[Collected data]
- - - - - - -

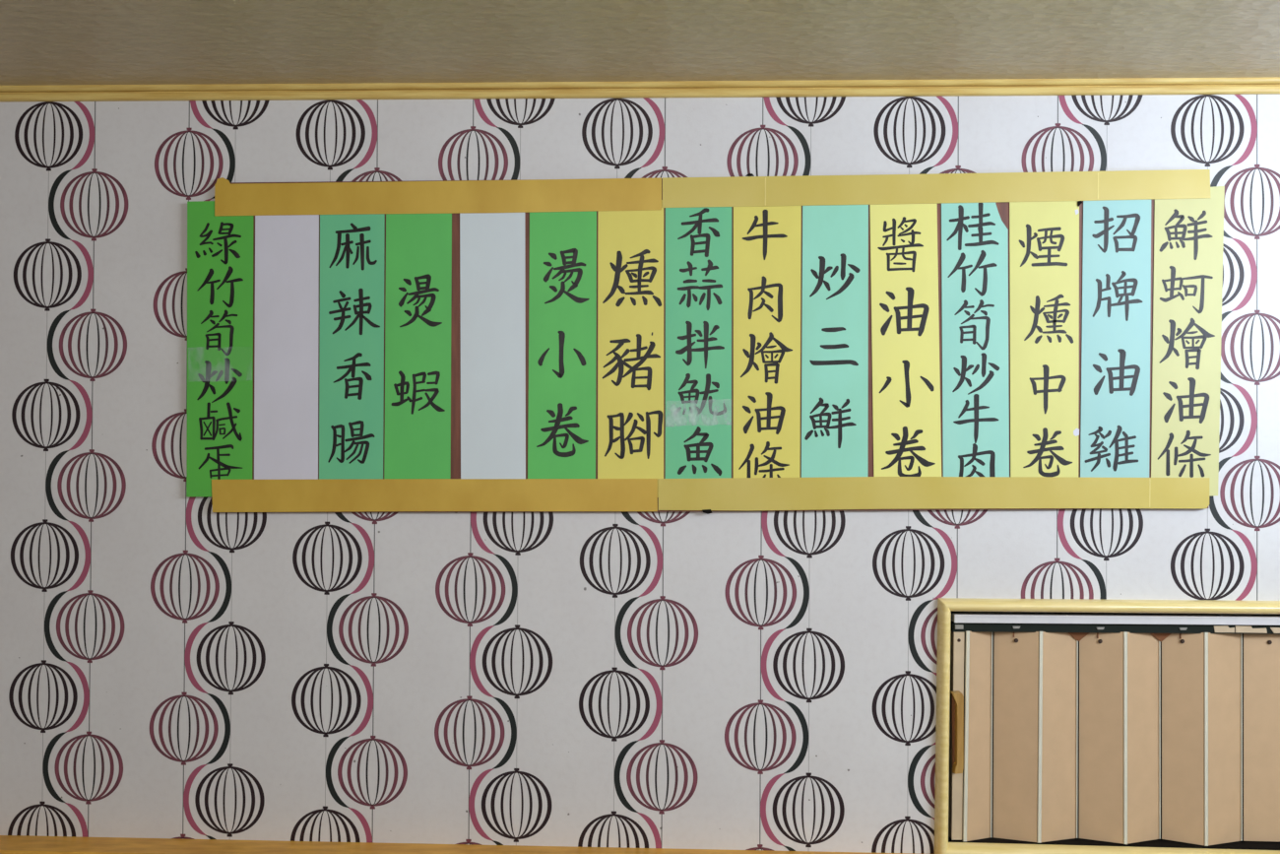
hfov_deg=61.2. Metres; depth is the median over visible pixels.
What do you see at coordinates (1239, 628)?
paper scrap
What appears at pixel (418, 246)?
menu card
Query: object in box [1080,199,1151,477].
menu card
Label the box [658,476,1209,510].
edging strip
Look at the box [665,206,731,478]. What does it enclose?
menu card
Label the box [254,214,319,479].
menu card
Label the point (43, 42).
ceiling
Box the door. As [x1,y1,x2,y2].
[949,626,1279,845]
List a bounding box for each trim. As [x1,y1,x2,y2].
[0,77,1279,102]
[0,834,916,853]
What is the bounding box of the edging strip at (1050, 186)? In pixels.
[662,169,1210,207]
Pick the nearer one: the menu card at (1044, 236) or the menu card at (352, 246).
the menu card at (1044, 236)
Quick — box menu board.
[211,177,1208,511]
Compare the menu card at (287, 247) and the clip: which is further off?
the menu card at (287, 247)
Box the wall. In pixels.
[0,94,1279,853]
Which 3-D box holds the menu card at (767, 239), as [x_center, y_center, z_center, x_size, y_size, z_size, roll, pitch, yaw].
[0.272,-0.168,2.322,0.145,0.638,0.002,0,-1,2]
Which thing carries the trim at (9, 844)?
attached to the wall
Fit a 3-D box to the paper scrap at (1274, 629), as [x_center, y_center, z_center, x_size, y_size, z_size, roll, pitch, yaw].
[1.371,0.433,2.307,0.058,0.012,0.002,0,-1,2]
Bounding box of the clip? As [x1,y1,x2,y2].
[702,509,711,513]
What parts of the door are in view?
handle plate, pull handle, post, panel, panel, panel, panel, panel, panel, panel, panel
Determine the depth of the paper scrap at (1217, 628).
2.31 m
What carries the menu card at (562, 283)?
attached to the menu board
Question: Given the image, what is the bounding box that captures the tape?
[666,406,715,423]
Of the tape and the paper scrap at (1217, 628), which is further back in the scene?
the tape
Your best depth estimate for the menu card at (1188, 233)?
2.29 m
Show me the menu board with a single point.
(1002, 207)
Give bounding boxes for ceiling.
[0,0,1279,85]
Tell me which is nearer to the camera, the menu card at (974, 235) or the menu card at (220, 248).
the menu card at (974, 235)
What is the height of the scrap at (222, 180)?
0.016 m
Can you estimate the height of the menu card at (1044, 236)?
0.639 m
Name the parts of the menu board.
edging strip, edging strip
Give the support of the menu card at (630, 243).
attached to the menu board
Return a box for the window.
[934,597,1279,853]
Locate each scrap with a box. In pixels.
[215,177,230,184]
[1214,625,1234,632]
[1235,625,1267,633]
[1270,627,1279,633]
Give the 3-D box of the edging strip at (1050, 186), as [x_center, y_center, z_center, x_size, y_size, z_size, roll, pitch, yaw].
[0.627,-0.508,2.311,1.159,0.079,0.002,0,-1,2]
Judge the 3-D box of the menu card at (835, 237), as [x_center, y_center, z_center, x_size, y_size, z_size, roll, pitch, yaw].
[0.417,-0.168,2.317,0.142,0.637,0.002,0,-1,2]
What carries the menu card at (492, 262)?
attached to the menu board
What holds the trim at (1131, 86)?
attached to the wall
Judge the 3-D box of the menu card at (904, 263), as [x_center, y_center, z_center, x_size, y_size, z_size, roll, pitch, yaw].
[0.567,-0.170,2.312,0.154,0.642,0.002,0,-1,2]
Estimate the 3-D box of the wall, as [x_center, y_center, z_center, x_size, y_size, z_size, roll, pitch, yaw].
[0.240,0.459,2.413,7.400,2.404,0.160,0,-1,2]
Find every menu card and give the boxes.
[186,200,253,496]
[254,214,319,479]
[319,213,384,479]
[384,213,451,478]
[459,212,525,478]
[527,210,596,478]
[597,199,663,497]
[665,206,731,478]
[733,205,801,477]
[801,204,868,477]
[869,203,941,476]
[941,202,1009,476]
[1009,200,1079,477]
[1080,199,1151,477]
[1151,186,1224,495]
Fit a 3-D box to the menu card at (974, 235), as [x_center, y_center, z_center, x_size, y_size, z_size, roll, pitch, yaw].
[0.714,-0.170,2.307,0.145,0.641,0.002,0,-1,2]

- - - - - - -

**Exercise instructions**
Lines from the one containing "Estimate the 3-D" through the last line of the records, restated word for word: that is the whole response.

**Response to this exercise**
Estimate the 3-D box of the wall, as [x_center, y_center, z_center, x_size, y_size, z_size, roll, pitch, yaw].
[0.240,0.459,2.413,7.400,2.404,0.160,0,-1,2]
Find every menu card and give the boxes.
[186,200,253,496]
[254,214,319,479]
[319,213,384,479]
[384,213,451,478]
[459,212,525,478]
[527,210,596,478]
[597,199,663,497]
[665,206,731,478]
[733,205,801,477]
[801,204,868,477]
[869,203,941,476]
[941,202,1009,476]
[1009,200,1079,477]
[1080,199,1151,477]
[1151,186,1224,495]
Fit a 3-D box to the menu card at (974, 235), as [x_center, y_center, z_center, x_size, y_size, z_size, roll, pitch, yaw].
[0.714,-0.170,2.307,0.145,0.641,0.002,0,-1,2]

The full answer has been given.